After months of negotiations, 14 opposition parties in Kenya this week agreed to unite behind one presidential candidate, former Vice President Mwai Kibaki.

This is Mr. Kibaki's third campaign for president. He is 71-years-old, and it will undoubtedly be his last campaign.

The December election pits Mr. Kibaki against KANU party candidate Uhuru Kenyatta, son of Kenya's founding father, Jomo Kenyatta.

Though a political novice, 41-year-old Mr. Kenyatta has youth on his side, and his legendary family name. Mr. Kibaki has his experience.

Speaking at the conference that nominated Mr. Kibaki, his colleague Moody Awori, listed some of his credentials, including the finance post he held during the years Jomo Kenyatta was in power. "Honorable Mwai Kibaki was not only an outstanding Finance Minister in Kenya, Africa and the Commonwealth but he steered this country through a period of economic growth that was never equaled by the regime that succeeded him," said Moody Awori. "Honorable Mwai Kibaki served as vice president under circumstances that we can only describe modestly as having been difficult."

In addition to serving Jomo Kenyatta, Mr. Kibaki was President Daniel arap Moi's vice president for 10 years, until he was fired in 1988. No reason was given for his dismissal and he soon crossed over to the opposition.

In the 1997 elections, Mr. Kibaki came second to President Moi, winning 31 percent of the vote as head of the Democratic Party.

This time around, Mr. Kibaki's chances are considered much better. He is now the presidential candidate of the National Rainbow Coalition, or NARC, an alliance of 14 opposition parties.

In the last election, the candidates of the parties now in the Rainbow coalition won 58 per cent of the vote. But because the votes were divided among so many opposition candidates, no single party had enough votes to defeat the ruling KANU (Kenyan African National Union) party.

But if the coalition manages to get all its supporters to vote for Mr. Kibaki, it should win in a landslide. If it does, it will mark the first defeat for KANU in the 39 years of Kenya's independence.

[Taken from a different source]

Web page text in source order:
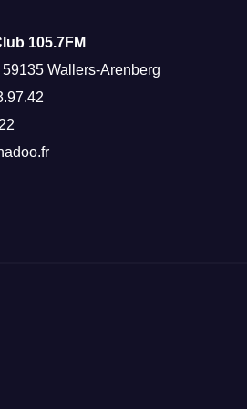
105.7FM
Wallers-Arenberg

Macharia Gaitho, a political commentator with Kenya's Daily Nation newspaper, believes Mr. Kibaki is the definite front-runner. "Well, I think right now he is the man to beat," he said. "KANU with all its machinery and everything else, obviously it can never be written off. But I think right now he's ahead of everybody else. It's the way it looks on the ground. This thing has given him a lot of mileage, the coming together of the opposition."

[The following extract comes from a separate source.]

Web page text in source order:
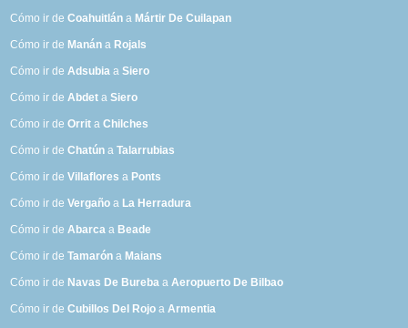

However, Mr. Gaitho warns there is a major problem ahead for the opposition. While the members of the Rainbow coalition are united behind the candidacy of Mr. Kibaki, the real test is whether the coalition leaders will be able to agree on a single NARC candidate for every parliamentary constituency in the country. "They are such a big group it can be very unwieldy," said Macharia Gaitho. "So many people from the different parties within that alliance will be aiming for the same parliamentary seat. You are going to have a lot of quarrels down there where you might see very many numbers moving away elsewhere if they feel they might not find it very easy to get that crowded ticket. I think that's a big problem they are going to face in the coming weeks."

Mr. Kibaki's greatest advantage is that he represents a change from the Moi regime, under which corruption has become rampant and the economy has collapsed.

Mr. Kibaki takes advantage of this disenchantment in his speeches. "Our first priority how can we revive this economy," said Mwai Kibaki. "How can we create new jobs, how we get those who have been unemployed be employed? Without revival of the economy we shall not achieve anything else. And the way to start in that revival of the economy is to begin by making people at ease in their dealing with this nation. We'll have a government which is going to get rid of corruption."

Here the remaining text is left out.